Notes on the code: The indirection Hold[times]... /. Hold[times] -> times prevents infinite recursion (from the second rule for times[]). One could add rules for 0. and 0.``acc as desired.

ClearAll[zerofy];
SetAttributes[zerofy, HoldFirst];
zerofy[expr_] := Module[{times},
  SetAttributes[times,   (* some attributes of Times *)
   {Flat, Listable, OneIdentity, Orderless}]; 
  times[0, ___] := 0;    (* Orderless => matches a 0 anywhere *)
  times[args___] := Times[args];
  Block[{Times = Hold[times]}, expr] /. Hold[times] -> times
  ]

expr = (t + s - 1) (t + s) LegendreQ[s - 1, t - 1, x] LegendreP[s - 1, t - 1, n];
zerofy[expr /. {t -> 1, s -> 0}]
(*  0  *)

expr = (t/(s + 1) - 1) LegendreQ[s - 1, t - 1, x];
zerofy[expr /. {t -> 1, s -> 0}]
(*  0  *)

zerofy[{0, 1}/0]

TimeConstrained::timc: Number of seconds 1.` is not a positive machine-sized number or Infinity.

Power::infy: Infinite expression 1/0 encountered.

(*  {0, ComplexInfinity}  *)

Despite the messages, the answer is what was desired. The bizarre TimeConstrained error is one of those things that happens when you mess with core functions like Times, I guess:

Block[{Times = "h"}, Power[0, -1]]

TimeConstrained::timc: Number of seconds 1.` is not a positive machine-sized number or Infinity.

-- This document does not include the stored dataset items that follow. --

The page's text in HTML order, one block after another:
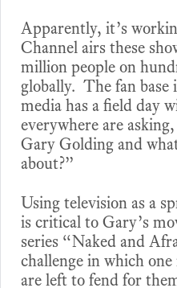
Apparently, it’s
Channel airs these
million people on
globally. The fan base
media has a field day
everywhere are
Gary Golding and
about?”
Using television as a
is critical to Gary’s
series “Naked and
challenge in which
are left to fend for
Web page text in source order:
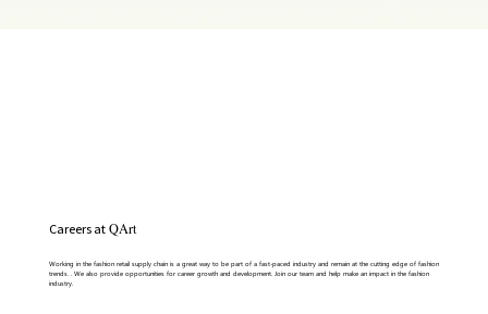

Power::infy: Infinite expression 1/0 encountered.

(*  ComplexInfinity  *)

The TimeConstrained error could be avoided by using Inactivate[expr, Times] and replacing Inactive[Times] by times; however, if expr already contains Inactive[Times], then these would be activated as a side effect.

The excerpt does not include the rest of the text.